** Task to complete **
Restate the records in full and exactly, with no images included.

⁂

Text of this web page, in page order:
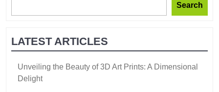
Search
LATEST ARTICLES
Unveiling the Beauty of 3D Art Prints: A Dimensional
Delight
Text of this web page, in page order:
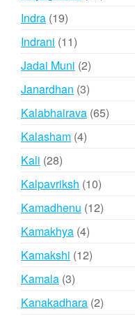
Indra 1919
products
Indrani 1111
products
Jadai Muni 22
products
Janardhan 33
products
Kalabhairava 6565
Kalasham 44
Kali 2828
products
Kalpavriksh 1010
products
Kamadhenu 1212
Kamakhya 44
products
Kamakshi 1212
Kamala 33
products
Kanakadhara 22
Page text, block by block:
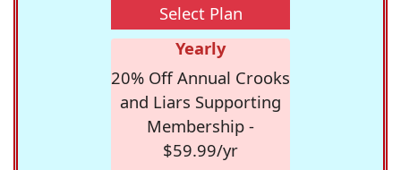
Select Plan
Yearly
20% Off Annual Crooks
and Liars Supporting
Membership -
$59.99/yr
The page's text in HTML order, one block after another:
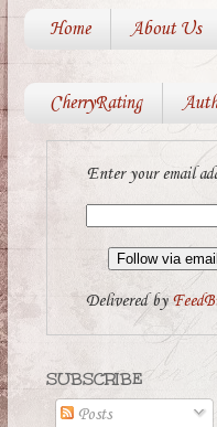
Home About Us
CherryRating
Enter your email
Delivered by
SUBSCRIBE
Posts
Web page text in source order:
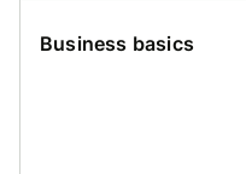
Business basics
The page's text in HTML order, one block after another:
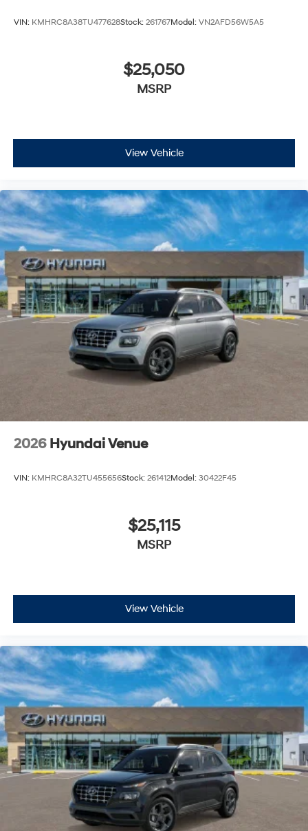
VIN: KMHRC8A38TU477628Stock: 261767Model: VN2AFD56W5A5
$25,050
MSRP
View Vehicle
2026 Hyundai Venue
VIN: KMHRC8A32TU455656Stock: 261412Model: 30422F45
$25,115
MSRP
View Vehicle
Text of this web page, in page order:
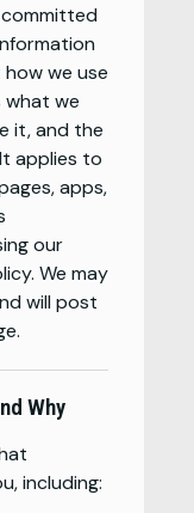
we use
what we
it, and the
applies to
apps,
our
We may
will post
Why
including:
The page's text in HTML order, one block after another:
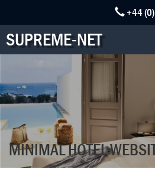
+44
SUPREME-NET
MINIMAL HOTEL
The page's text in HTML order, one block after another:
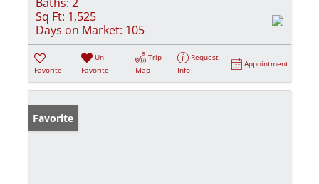
Sq Ft: 1,525
Days on Market: 105
Favorite
Un-
Favorite
Trip
Map
Request
Info
Appointment
Favorite
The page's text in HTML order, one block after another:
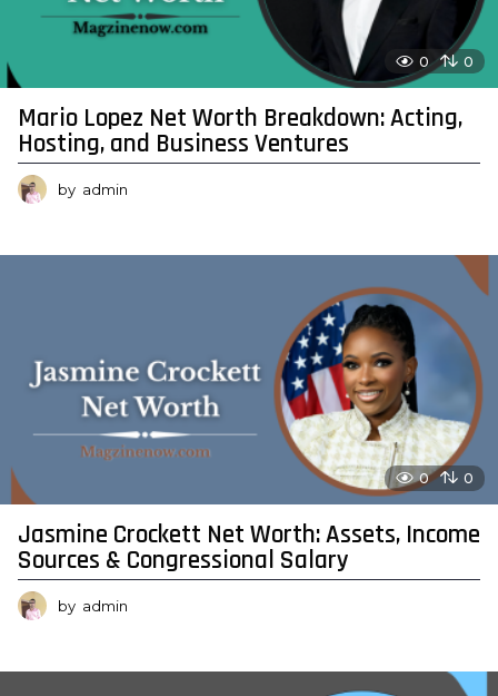
0 0
Mario Lopez Net Worth Breakdown: Acting,
Hosting, and Business Ventures
by admin
0 0
Jasmine Crockett Net Worth: Assets, Income
Sources & Congressional Salary
by admin
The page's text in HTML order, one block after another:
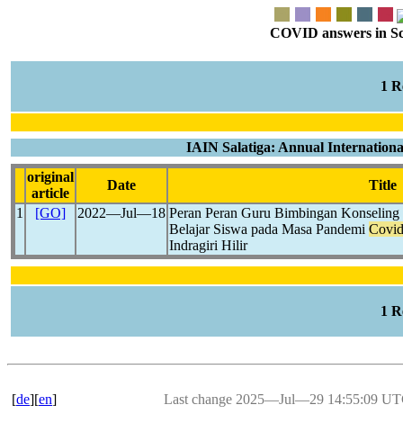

⁂

** Answer box **
Text of this web page, in page order:
Search
LATEST ARTICLES
Unveiling the Beauty of 3D Art Prints: A Dimensional
Delight
Text of this web page, in page order:
Indra 1919
products
Indrani 1111
products
Jadai Muni 22
products
Janardhan 33
products
Kalabhairava 6565
Kalasham 44
Kali 2828
products
Kalpavriksh 1010
products
Kamadhenu 1212
Kamakhya 44
products
Kamakshi 1212
Kamala 33
products
Kanakadhara 22
Page text, block by block:
Select Plan
Yearly
20% Off Annual Crooks
and Liars Supporting
Membership -
$59.99/yr
The page's text in HTML order, one block after another:
Home About Us
CherryRating
Enter your email
Delivered by
SUBSCRIBE
Posts
Web page text in source order:
Business basics
The page's text in HTML order, one block after another:
VIN: KMHRC8A38TU477628Stock: 261767Model: VN2AFD56W5A5
$25,050
MSRP
View Vehicle
2026 Hyundai Venue
VIN: KMHRC8A32TU455656Stock: 261412Model: 30422F45
$25,115
MSRP
View Vehicle
Text of this web page, in page order:
we use
what we
it, and the
applies to
apps,
our
We may
will post
Why
including:
The page's text in HTML order, one block after another:
+44
SUPREME-NET
MINIMAL HOTEL
The page's text in HTML order, one block after another:
Sq Ft: 1,525
Days on Market: 105
Favorite
Un-
Favorite
Trip
Map
Request
Info
Appointment
Favorite
The page's text in HTML order, one block after another:
0 0
Mario Lopez Net Worth Breakdown: Acting,
Hosting, and Business Ventures
by admin
0 0
Jasmine Crockett Net Worth: Assets, Income
Sources & Congressional Salary
by admin
The page's text in HTML order, one block after another:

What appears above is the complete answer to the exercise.